- _What is needed_
Reproduce, exactly and in full, the records that follow, minus any pictures.

- _Dataset records_

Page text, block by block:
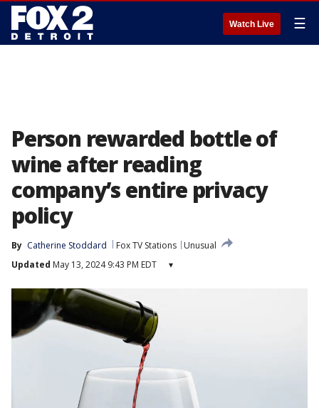
Watch Live ☰
Person rewarded bottle of
wine after reading
company’s entire privacy
policy
By Catherine Stoddard Fox TV Stations
Unusual
Updated May 13, 2024 9:43 PM EDT ▾
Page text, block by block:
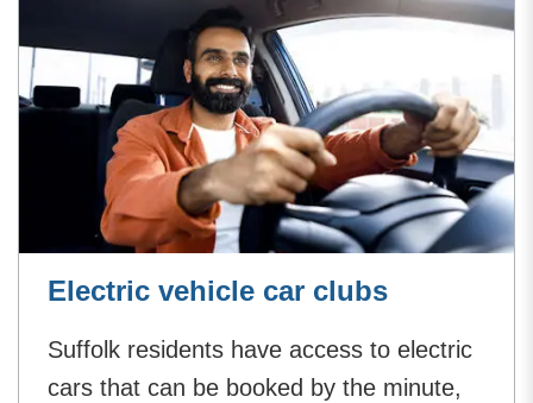
Electric vehicle car clubs
Suffolk residents have access to electric
cars that can be booked by the minute,
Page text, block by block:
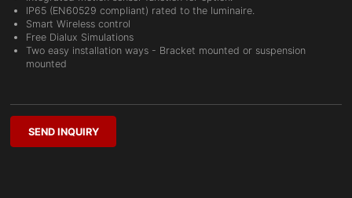
IP65 (EN60529 compliant) rated to the luminaire.
Smart Wireless control
Free Dialux Simulations
Two easy installation ways - Bracket mounted or suspension
mounted
SEND INQUIRY
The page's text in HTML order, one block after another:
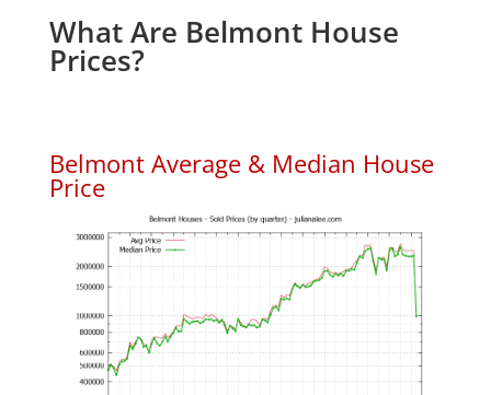
What Are Belmont House
Prices?
Belmont Average & Median House
Price
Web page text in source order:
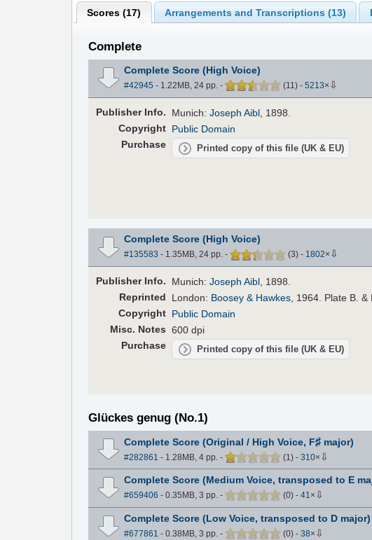
Scores (17) Arrangements and Transcriptions (13)
Complete
Complete Score (High Voice)
#42945 - 1.22MB, 24 pp. - (11 ) - 5213× ⇩
PublisherInfo. Munich:Joseph Aibl , 1898.
Copyright Public Domain
Purchase
Printed copy of this file (UK & EU)
Complete Score (High Voice)
#135583 - 1.35MB, 24 pp. - (3) - 1802× ⇩
PublisherInfo. Munich:Joseph Aibl , 1898.
Reprinted
London: Boosey & Hawkes , 1964. Plate B. &
Copyright Public Domain
Misc. Notes 600 dpi
Purchase
Printed copy of this file (UK & EU)
Glückes genug (No.1)
Complete Score (Original / High Voice, F♯major)
#282861 - 1.28MB, 4 pp. - (1 ) - 310× ⇩
Complete Score (Medium Voice, transposed to E
#659406 - 0.35MB, 3 pp. - (0) - 41 × ⇩
Complete Score (Low Voice, transposed to D major)
#677861 - 0.38MB, 3 pp. - (0) - 38× ⇩
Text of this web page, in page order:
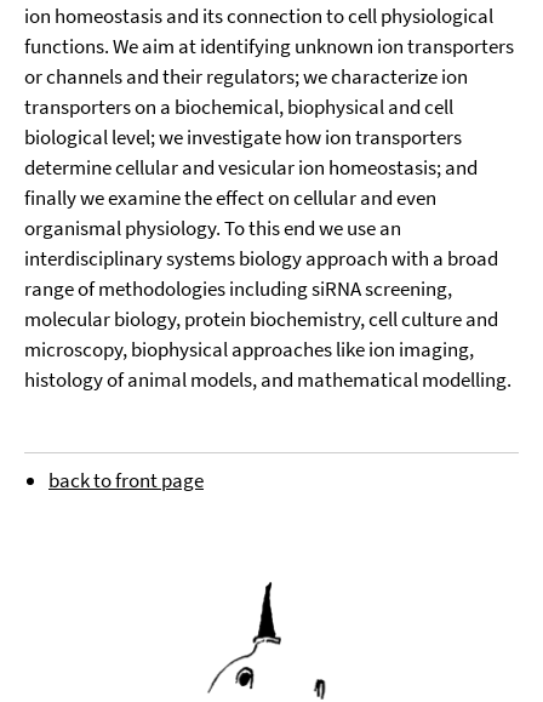
ion homeostasis and its connection to cell physiological
functions. We aim at identifying unknown ion transporters
or channels and their regulators; we characterize ion
transporters on a biochemical, biophysical and cell
biological level; we investigate how ion transporters
determine cellular and vesicular ion homeostasis; and
finally we examine the effect on cellular and even
organismal physiology. To this end we use an
interdisciplinary systems biology approach with a broad
range of methodologies including siRNA screening,
molecular biology, protein biochemistry, cell culture and
microscopy, biophysical approaches like ion imaging,
histology of animal models, and mathematical modelling.
back to front page
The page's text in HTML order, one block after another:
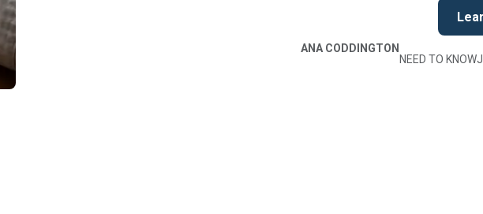
ANA CODDINGTON
NEED TO KNOW
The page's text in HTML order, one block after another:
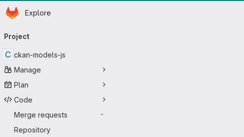
Skip to main content
Homepage
Explore
navigation
Project
C ckan-models-js
Manage
Plan
Code
Merge requests
-
Repository
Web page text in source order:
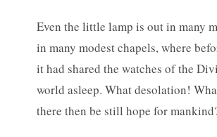
Even the little lamp is out in many
in many modest chapels, where
it had shared the watches of the
world asleep. What desolation!
there then be still hope for
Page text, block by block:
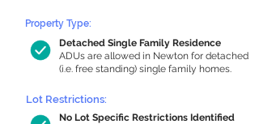
Detached Single Family Residence
ADUs are allowed in Newton for detached
(i.e. free standing) single family homes.
Property Type:
Lot Restrictions:
No Lot Specific Restrictions Identified
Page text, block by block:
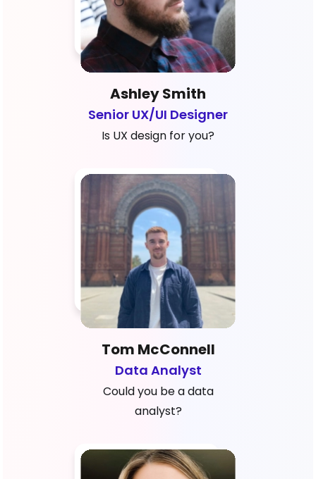
Ashley Smith
Senior UX/UI Designer
Is UX design for you?
Tom McConnell
Data Analyst
Could you be a data
analyst?

- _Answer area_
Page text, block by block:
Watch Live ☰
Person rewarded bottle of
wine after reading
company’s entire privacy
policy
By Catherine Stoddard Fox TV Stations
Unusual
Updated May 13, 2024 9:43 PM EDT ▾
Page text, block by block:
Electric vehicle car clubs
Suffolk residents have access to electric
cars that can be booked by the minute,
Page text, block by block:
IP65 (EN60529 compliant) rated to the luminaire.
Smart Wireless control
Free Dialux Simulations
Two easy installation ways - Bracket mounted or suspension
mounted
SEND INQUIRY
The page's text in HTML order, one block after another:
What Are Belmont House
Prices?
Belmont Average & Median House
Price
Web page text in source order:
Scores (17) Arrangements and Transcriptions (13)
Complete
Complete Score (High Voice)
#42945 - 1.22MB, 24 pp. - (11 ) - 5213× ⇩
PublisherInfo. Munich:Joseph Aibl , 1898.
Copyright Public Domain
Purchase
Printed copy of this file (UK & EU)
Complete Score (High Voice)
#135583 - 1.35MB, 24 pp. - (3) - 1802× ⇩
PublisherInfo. Munich:Joseph Aibl , 1898.
Reprinted
London: Boosey & Hawkes , 1964. Plate B. &
Copyright Public Domain
Misc. Notes 600 dpi
Purchase
Printed copy of this file (UK & EU)
Glückes genug (No.1)
Complete Score (Original / High Voice, F♯major)
#282861 - 1.28MB, 4 pp. - (1 ) - 310× ⇩
Complete Score (Medium Voice, transposed to E
#659406 - 0.35MB, 3 pp. - (0) - 41 × ⇩
Complete Score (Low Voice, transposed to D major)
#677861 - 0.38MB, 3 pp. - (0) - 38× ⇩
Text of this web page, in page order:
ion homeostasis and its connection to cell physiological
functions. We aim at identifying unknown ion transporters
or channels and their regulators; we characterize ion
transporters on a biochemical, biophysical and cell
biological level; we investigate how ion transporters
determine cellular and vesicular ion homeostasis; and
finally we examine the effect on cellular and even
organismal physiology. To this end we use an
interdisciplinary systems biology approach with a broad
range of methodologies including siRNA screening,
molecular biology, protein biochemistry, cell culture and
microscopy, biophysical approaches like ion imaging,
histology of animal models, and mathematical modelling.
back to front page
The page's text in HTML order, one block after another:
ANA CODDINGTON
NEED TO KNOW
The page's text in HTML order, one block after another:
Skip to main content
Homepage
Explore
navigation
Project
C ckan-models-js
Manage
Plan
Code
Merge requests
-
Repository
Web page text in source order:
Even the little lamp is out in many
in many modest chapels, where
it had shared the watches of the
world asleep. What desolation!
there then be still hope for
Page text, block by block:
Detached Single Family Residence
ADUs are allowed in Newton for detached
(i.e. free standing) single family homes.
Property Type:
Lot Restrictions:
No Lot Specific Restrictions Identified
Page text, block by block:
Ashley Smith
Senior UX/UI Designer
Is UX design for you?
Tom McConnell
Data Analyst
Could you be a data
analyst?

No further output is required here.